By 1985, after my show at Cable Gallery and Jay Gorney Modern Art, interest in the work began to catch on. By then I was again arranging groups of objects, only this time on wedge-shaped plywood shelves with plastic laminate surfaces. For this show I selected objects bought off the shelves of the department store, the supermarket, and the novelty store. In each group of objects, a certain relationship of a function, projection, or narrative was underscored. A pair of digital clocks with a "wave machine" underscored technological liquidity. A Disneyland phone in the shape of Kermit the Frog lounged in a conversational pose and, juxtaposed with two wooden mannequins, suggested a group discussion, and a twig basket with a couple of footballs was evocative of sporting and targeting. On a formal level, the colors of the plastic laminate covering the shelves were selected to play off the objects. In the month following this show, I discovered my work identified under a dozen or so categories: Postminimal, Commodity Art, Postconcep-tual, Neo-Geo, Neo-Pop, Object Art, etc.

Decter: But the very language of your work seems to be an index for the very systemization of consumer desire (whether in terms of art or other commodities) that you have just described.

Steinbach: The work reflects aspects of a collective cultural desire based on the exchange of objects between people. There is a structure as well as a system in my work; for instance, in numerical games of units that stress similarities and differences between objects. I am interested in attempting to appreciate the object as an object of desire and to explore the possibilities of objects. Being an artist, my strongest means to employ toward this end are visual devices that translate the art of looking. What I believe you recognize about my practice when you refer to the idea of indexing desire is that everyday objects produced by our society may be turned into objects of desire more than one time. I am trying to demonstrate than an object may be consumed more than one time and desired in more than one way.

Decter: I would think that this question of desire, which I brought up, also concerns a rather perverse need to reaffirm particular value systems that have been, as you suggest, cultivated within our cultural situation. And in terms of the reception of your work, there is evidence of a certain acceptance and acknowledgment, whether this is considered on positive, negative, or ambivalent terms, of that which is the product of our own desires.

Steinbach: It is evident that cultural rituals in themselves reaffirm one's value system and, interestingly, there's always something perverse in rituals, which does not exclude artistic rituals. I believe that my work taps into forces of ambivalence inherent in our culture, hence I suspect that it stimulates tensions of ambivalence in the viewer. When the reception is positive it is most likely based on a recognition of the "real" and actual in objects that may well include certain ambivalent forces in them.

Decter: And how do you make this distinction?

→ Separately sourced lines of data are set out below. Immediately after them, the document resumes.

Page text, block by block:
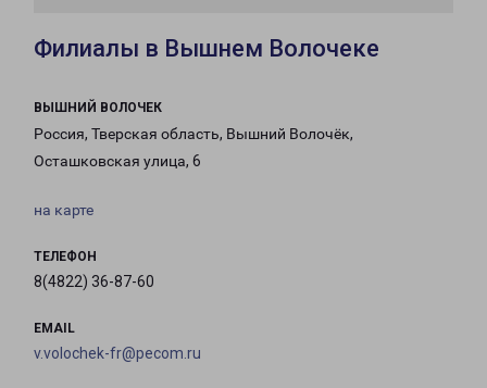
Филиалы в Вышнем Волочеке
ВЫШНИЙ ВОЛОЧЕК
Россия, Тверская область, Вышний Волочёк,
Осташковская улица, 6
на карте
ТЕЛЕФОН
8(4822) 36-87-60
EMAIL
v.volochek-fr@pecom.ru
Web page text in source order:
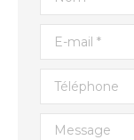
E-mail *
Téléphone
Message
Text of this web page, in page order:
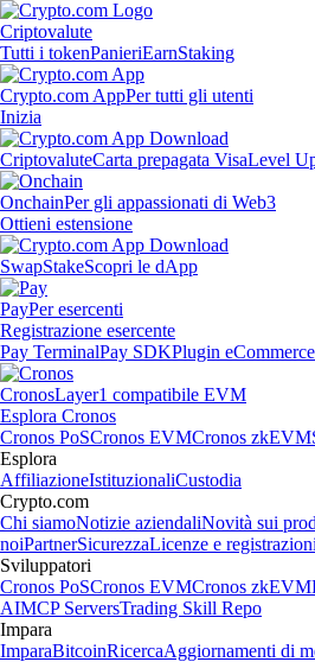
Criptovalute
Tutti i tokenPanieriEarnStaking
Crypto.com AppPer tutti gli utenti
Inizia
CriptovaluteCarta prepagata VisaLevel
OnchainPer gli appassionati di Web3
Ottieni estensione
SwapStakeScopri le dApp
PayPer esercenti
Registrazione esercente
Pay TerminalPay SDKPlugin eCommerce
CronosLayer1 compatibile EVM
Esplora Cronos
Cronos PoSCronos EVMCronos zkEVM
Esplora
AffiliazioneIstituzionaliCustodia
Crypto.com
Chi siamoNotizie aziendaliNovità sui
noiPartnerSicurezzaLicenze e registrazioni
Sviluppatori
Cronos PoSCronos EVMCronos zkEVM
AIMCP ServersTrading Skill Repo
Impara
ImparaBitcoinRicercaAggiornamenti di
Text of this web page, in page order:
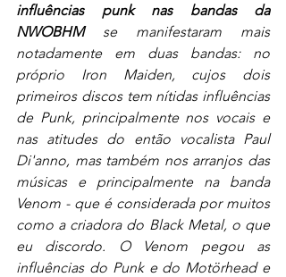
influências punk nas bandas da
NWOBHM se manifestaram mais
notadamente em duas bandas: no
próprio Iron Maiden, cujos dois
primeiros discos tem nítidas influências
de Punk, principalmente nos vocais e
nas atitudes do então vocalista Paul
Di'anno, mas também nos arranjos das
músicas e principalmente na banda
Venom - que é considerada por muitos
como a criadora do Black Metal, o que
eu discordo. O Venom pegou as
influências do Punk e do Motörhead e
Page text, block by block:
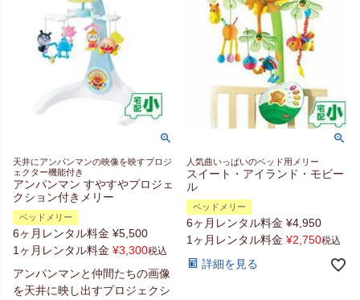
天井にアンパンマンの映像を映すプロジ
ェクター機能付き
アンパンマン すやすやプロジェ
クション付きメリー
ベッドメリー
6ヶ月レンタル料金 ¥5,500
1ヶ月レンタル料金 ¥3,300税込
アンパンマンと仲間たちの画像
を天井に映し出すプロジェクシ
人気曲いっぱいのベッド用メリー
スイート・アイランド・モビー
ル
ベッドメリー
6ヶ月レンタル料金 ¥4,950
1ヶ月レンタル料金 ¥2,750税込
詳細を見る
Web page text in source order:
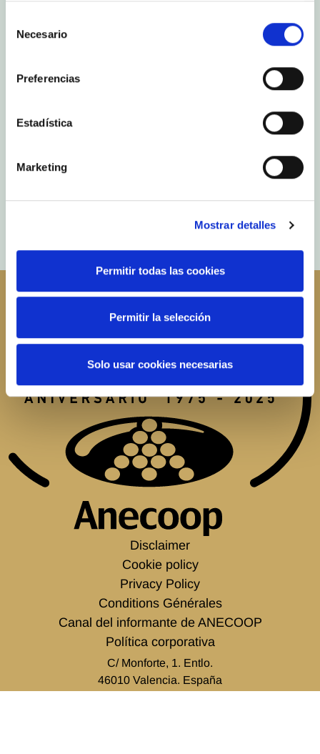
Necesario
Preferencias
Estadística
Marketing
Mostrar detalles
Permitir todas las cookies
Permitir la selección
Solo usar cookies necesarias
Textes en espagnol. Sous-titres en français,
Disclaimer
Cookie policy
Privacy Policy
Conditions Générales
Canal del informante de ANECOOP
Política corporativa
C/ Monforte, 1. Entlo.
46010 Valencia. España
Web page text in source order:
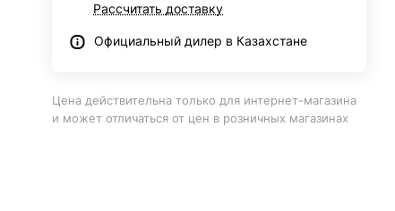
Рассчитать доставку
Официальный дилер в Казахстане
Цена действительна только для интернет-магазина
и может отличаться от цен в розничных магазинах
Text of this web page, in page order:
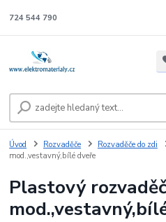
724 544 790
Úvod Rozvaděče Rozvaděče do zdi
mod.,vestavný,bílé dveře
Plastový
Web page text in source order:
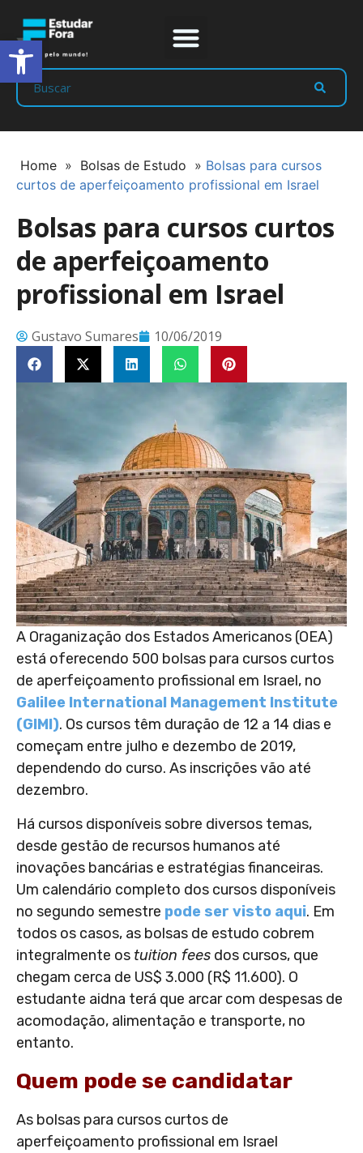
Home » Bolsas de Estudo » Bolsas para cursos
curtos de aperfeiçoamento profissional em Israel
Bolsas para cursos curtos
de aperfeiçoamento
profissional em Israel
Gustavo Sumares 10/06/2019
A Oraganização dos Estados Americanos (OEA)
está oferecendo 500 bolsas para cursos curtos
de aperfeiçoamento profissional em Israel, no
Galilee International Management Institute
(GIMI). Os cursos têm duração de 12 a 14 dias e
começam entre julho e dezembo de 2019,
dependendo do curso. As inscrições vão até
dezembro.
Há cursos disponíveis sobre diversos temas,
desde gestão de recursos humanos até
inovações bancárias e estratégias financeiras.
Um calendário completo dos cursos disponíveis
no segundo semestre pode ser visto aqui. Em
todos os casos, as bolsas de estudo cobrem
integralmente os tuition fees dos cursos, que
chegam cerca de US$ 3.000 (R$ 11.600). O
estudante aidna terá que arcar com despesas de
acomodação, alimentação e transporte, no
entanto.
Quem pode se candidatar
As bolsas para cursos curtos de
aperfeiçoamento profissional em Israel
Abrir a barra de ferramentas

Steinbach: Ambivalence is a very difficult state to contend with. As a culture we most likely experience ambivalence nowadays more strongly than ever before; it is very powerful. Ambivalence is a conflict that seeks a balance. It's a conflict between having an aversion to something and, at the same time, being seduced by it. It is also a condition situated at the epicenter of belief. It registers a deep crisis of believing because if you really believe, then you are not ambivalent.

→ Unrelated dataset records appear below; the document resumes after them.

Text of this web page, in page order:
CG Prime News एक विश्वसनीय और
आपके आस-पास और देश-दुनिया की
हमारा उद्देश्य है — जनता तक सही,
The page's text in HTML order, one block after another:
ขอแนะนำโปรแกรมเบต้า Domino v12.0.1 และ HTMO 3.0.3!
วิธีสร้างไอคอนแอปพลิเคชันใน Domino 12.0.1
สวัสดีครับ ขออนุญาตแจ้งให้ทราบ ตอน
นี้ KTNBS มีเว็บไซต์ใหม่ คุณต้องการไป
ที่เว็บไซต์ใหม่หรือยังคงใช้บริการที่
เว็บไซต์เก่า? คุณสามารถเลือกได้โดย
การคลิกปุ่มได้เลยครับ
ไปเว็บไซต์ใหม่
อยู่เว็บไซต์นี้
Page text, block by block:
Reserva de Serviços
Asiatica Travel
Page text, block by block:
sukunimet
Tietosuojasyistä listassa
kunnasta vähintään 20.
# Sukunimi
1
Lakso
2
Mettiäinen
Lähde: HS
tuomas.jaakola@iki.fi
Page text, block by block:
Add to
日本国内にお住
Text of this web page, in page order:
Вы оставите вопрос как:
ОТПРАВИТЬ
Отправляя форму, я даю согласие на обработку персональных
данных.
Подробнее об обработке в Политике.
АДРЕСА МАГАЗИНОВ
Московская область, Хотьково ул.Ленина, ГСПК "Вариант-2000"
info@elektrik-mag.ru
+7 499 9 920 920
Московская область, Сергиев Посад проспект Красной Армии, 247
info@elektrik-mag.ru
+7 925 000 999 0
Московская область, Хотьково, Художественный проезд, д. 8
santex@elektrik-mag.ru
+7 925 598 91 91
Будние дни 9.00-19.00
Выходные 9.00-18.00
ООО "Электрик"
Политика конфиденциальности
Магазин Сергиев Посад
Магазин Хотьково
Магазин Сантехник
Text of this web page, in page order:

Decter: What is your belief system?

Steinbach: I wish I could tell you in one sentence. However, concerning ambivalence, I think that one can have a belief system in spite of it.

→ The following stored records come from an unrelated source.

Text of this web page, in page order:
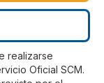
realizarse
Oficial SCM.
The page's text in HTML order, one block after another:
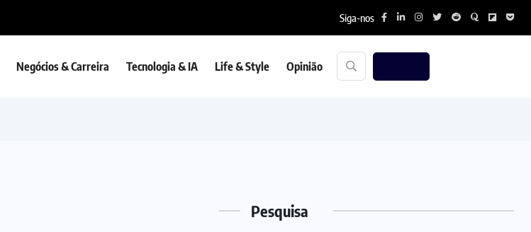
Siga-nos
Negócios & Carreira Tecnologia & IA Life & Style Opinião
Pesquisa
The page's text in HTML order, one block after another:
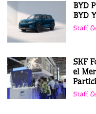
BYD
BYD
Staff
SKF
el
Staff
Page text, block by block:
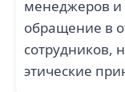
менеджеров и
обращение в
сотрудников,
этические
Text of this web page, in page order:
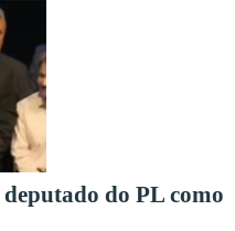
do PL como
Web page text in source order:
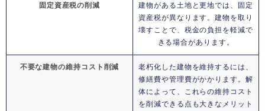
固定資産税の削減
建物がある土地と更地では、固定
資産税が異なります。建物を取り
壊すことで、税金の負担を軽減で
きる場合があります。
不要な建物の維持コスト削減
老朽化した建物を維持するには、
修繕費や管理費がかかります。解
体によって、これらの維持コスト
を削減できる点も大きなメリット
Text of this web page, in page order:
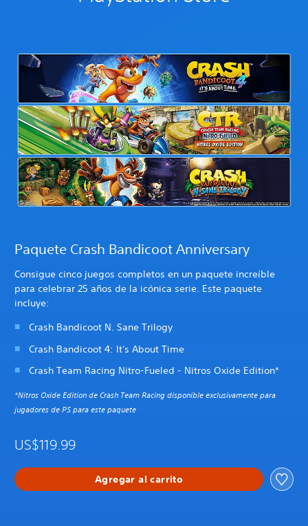
Paquete Crash Bandicoot Anniversary
Consigue cinco juegos completos en un paquete increíble
para celebrar 25 años de la icónica serie. Este paquete
incluye:
Crash Bandicoot N. Sane Trilogy
Crash Bandicoot 4: It's About Time
Crash Team Racing Nitro-Fueled - Nitros Oxide Edition*
*Nitros Oxide Edition de Crash Team Racing disponible exclusivamente para
jugadores de PS para este paquete
US$119.99
Agregar al carrito
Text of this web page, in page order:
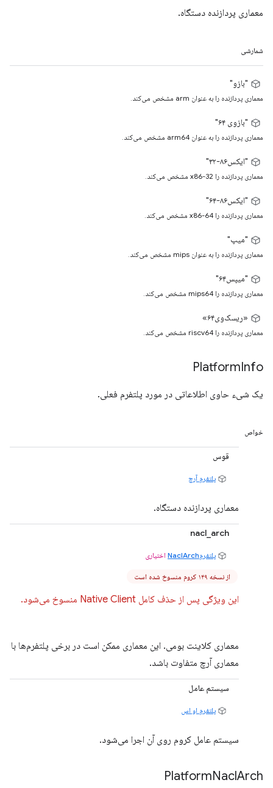
معماری پردازنده دستگاه.
شمارشی
"بازو"
معماری پردازنده را به عنوان arm مشخص می‌کند.
"بازوی ۶۴"
معماری پردازنده را به عنوان arm64 مشخص می‌کند.
"ایکس۸۶-۳۲"
معماری پردازنده را x86-32 مشخص می‌کند.
"ایکس۸۶-۶۴"
معماری پردازنده را x86-64 مشخص می‌کند.
"میپ"
معماری پردازنده را به عنوان mips مشخص می‌کند.
"میپس۶۴"
معماری پردازنده را mips64 مشخص می‌کند.
«ریسک‌وی۶۴»
معماری پردازنده را riscv64 مشخص می‌کند.
PlatformInfo
یک شیء حاوی اطلاعاتی در مورد پلتفرم فعلی.
خواص
قوس
پلتفرم آرچ
معماری پردازنده دستگاه.
nacl_arch
پلتفرمNaclArch اختیاری
از نسخه ۱۴۹ کروم منسوخ شده است
این ویژگی پس از حذف کامل Native Client منسوخ می‌شود.
معماری کلاینت بومی. این معماری ممکن است در برخی پلتفرم‌ها با
معماری آرچ متفاوت باشد.
سیستم عامل
پلتفرم او اس
سیستم عامل کروم روی آن اجرا می‌شود.
PlatformNaclArch

Decter: Are you suggesting that one can have a belief system that is based upon ambivalence itself?

Steinbach: A belief system that can withstand emotions of ambivalence, that tolerates it as a condition that inevitably derives from a cultural and philosophical system. One can have values that constitute belief while experiencing the forces of ambivalence. I think that democracy brings about ambivalence.

Decter: So, the so-called freedoms that are permitted in a democratic system may in fact produce states of apathy or confusion?

Steinbach: If you are living in a society like New York, a place considered to be confusing by many people, what is supposedly confusing about this context is the multiplicity of peoples. All the same, because of this, New York is an extraordinarily energetic place. It is a testing ground for democracy.

Decter: We also live in a context where there is radical heterogeneity — on ethnic, cultural, religious, and ideological levels. This obtains for the world of products, wherein there is an important relationship between the plurality of culture in general, and the plurality of objects that are produced by this culture to satisfy these various heterogeneous desires . . .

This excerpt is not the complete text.